= Beginning of Section =

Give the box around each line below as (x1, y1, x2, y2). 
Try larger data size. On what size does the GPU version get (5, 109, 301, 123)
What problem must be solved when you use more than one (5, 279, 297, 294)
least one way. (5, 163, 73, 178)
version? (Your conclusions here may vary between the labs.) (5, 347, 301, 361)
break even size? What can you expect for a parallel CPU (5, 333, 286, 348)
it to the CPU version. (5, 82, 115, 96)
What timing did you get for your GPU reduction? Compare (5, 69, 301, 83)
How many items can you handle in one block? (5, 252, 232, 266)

= End of Section =
= Beginning of Section =

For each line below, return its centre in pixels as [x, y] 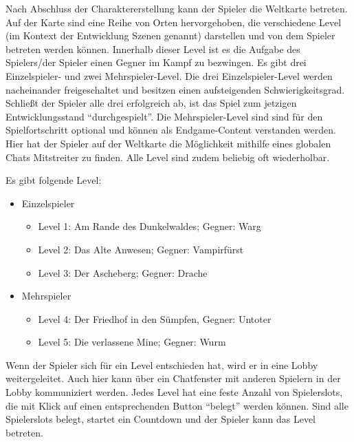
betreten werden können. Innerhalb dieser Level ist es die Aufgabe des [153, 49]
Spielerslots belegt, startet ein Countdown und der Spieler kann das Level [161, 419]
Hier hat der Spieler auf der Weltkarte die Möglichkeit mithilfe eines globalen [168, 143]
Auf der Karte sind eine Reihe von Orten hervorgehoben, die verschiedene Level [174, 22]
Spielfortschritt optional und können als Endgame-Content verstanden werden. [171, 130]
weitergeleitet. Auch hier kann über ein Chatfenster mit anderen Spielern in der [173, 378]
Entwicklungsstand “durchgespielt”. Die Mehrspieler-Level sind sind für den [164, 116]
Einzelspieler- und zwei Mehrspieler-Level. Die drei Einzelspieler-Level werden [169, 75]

= End of Section =

> **Exercise aim**:
In the listing above, find the line with "it to the CPU version. (5, 82, 115, 96)" and the line with "How many items", then reproduce both and every line between them exactly.

> **Task response**:
it to the CPU version. (5, 82, 115, 96)
What timing did you get for your GPU reduction? Compare (5, 69, 301, 83)
How many items can you handle in one block? (5, 252, 232, 266)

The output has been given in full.